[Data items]

──────────

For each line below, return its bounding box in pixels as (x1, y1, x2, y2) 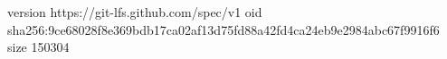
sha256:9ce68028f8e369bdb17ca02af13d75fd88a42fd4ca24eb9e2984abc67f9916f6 (7, 20, 440, 38)
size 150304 (7, 38, 70, 56)
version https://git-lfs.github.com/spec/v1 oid (7, 3, 262, 21)
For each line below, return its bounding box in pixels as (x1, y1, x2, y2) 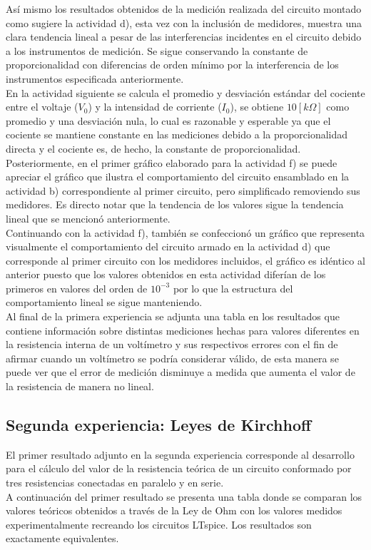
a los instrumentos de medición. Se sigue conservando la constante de (6, 43, 308, 58)
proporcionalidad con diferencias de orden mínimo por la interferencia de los (6, 57, 339, 72)
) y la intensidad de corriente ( (88, 99, 222, 114)
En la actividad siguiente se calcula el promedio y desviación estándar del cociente (6, 85, 365, 100)
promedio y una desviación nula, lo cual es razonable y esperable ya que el (6, 113, 331, 128)
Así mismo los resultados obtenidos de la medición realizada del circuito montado (6, 1, 362, 16)
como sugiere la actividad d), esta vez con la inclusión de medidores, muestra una (6, 15, 362, 30)
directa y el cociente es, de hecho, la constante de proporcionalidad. (6, 141, 301, 156)
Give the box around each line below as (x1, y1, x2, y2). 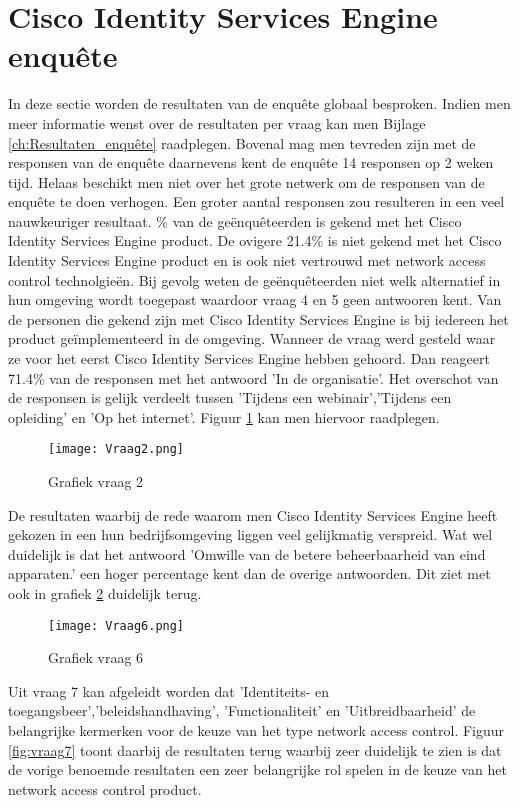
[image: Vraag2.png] (48, 442, 185, 457)
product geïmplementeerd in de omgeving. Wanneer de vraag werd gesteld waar (8, 328, 496, 349)
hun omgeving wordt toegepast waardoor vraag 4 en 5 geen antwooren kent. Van (8, 289, 502, 310)
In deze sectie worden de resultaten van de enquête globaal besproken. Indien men (8, 93, 511, 114)
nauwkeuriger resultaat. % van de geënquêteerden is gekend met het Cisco (8, 210, 462, 231)
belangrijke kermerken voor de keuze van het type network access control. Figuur (8, 720, 505, 741)
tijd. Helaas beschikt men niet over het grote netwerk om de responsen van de (8, 171, 485, 192)
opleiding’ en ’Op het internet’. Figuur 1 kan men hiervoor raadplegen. (8, 406, 440, 427)

──────────

• [To do]: All of the entries above are to be written out exactly, with no pictures.

• [Exercise output]:
For each line below, return its bounding box in pixels as (x1, y1, x2, y2) 
sha256:9ce68028f8e369bdb17ca02af13d75fd88a42fd4ca24eb9e2984abc67f9916f6 (7, 20, 440, 38)
size 150304 (7, 38, 70, 56)
version https://git-lfs.github.com/spec/v1 oid (7, 3, 262, 21)
For each line below, return its bounding box in pixels as (x1, y1, x2, y2) 
a los instrumentos de medición. Se sigue conservando la constante de (6, 43, 308, 58)
proporcionalidad con diferencias de orden mínimo por la interferencia de los (6, 57, 339, 72)
) y la intensidad de corriente ( (88, 99, 222, 114)
En la actividad siguiente se calcula el promedio y desviación estándar del cociente (6, 85, 365, 100)
promedio y una desviación nula, lo cual es razonable y esperable ya que el (6, 113, 331, 128)
Así mismo los resultados obtenidos de la medición realizada del circuito montado (6, 1, 362, 16)
como sugiere la actividad d), esta vez con la inclusión de medidores, muestra una (6, 15, 362, 30)
directa y el cociente es, de hecho, la constante de proporcionalidad. (6, 141, 301, 156)
Give the box around each line below as (x1, y1, x2, y2). 
[image: Vraag2.png] (48, 442, 185, 457)
product geïmplementeerd in de omgeving. Wanneer de vraag werd gesteld waar (8, 328, 496, 349)
hun omgeving wordt toegepast waardoor vraag 4 en 5 geen antwooren kent. Van (8, 289, 502, 310)
In deze sectie worden de resultaten van de enquête globaal besproken. Indien men (8, 93, 511, 114)
nauwkeuriger resultaat. % van de geënquêteerden is gekend met het Cisco (8, 210, 462, 231)
belangrijke kermerken voor de keuze van het type network access control. Figuur (8, 720, 505, 741)
tijd. Helaas beschikt men niet over het grote netwerk om de responsen van de (8, 171, 485, 192)
opleiding’ en ’Op het internet’. Figuur 1 kan men hiervoor raadplegen. (8, 406, 440, 427)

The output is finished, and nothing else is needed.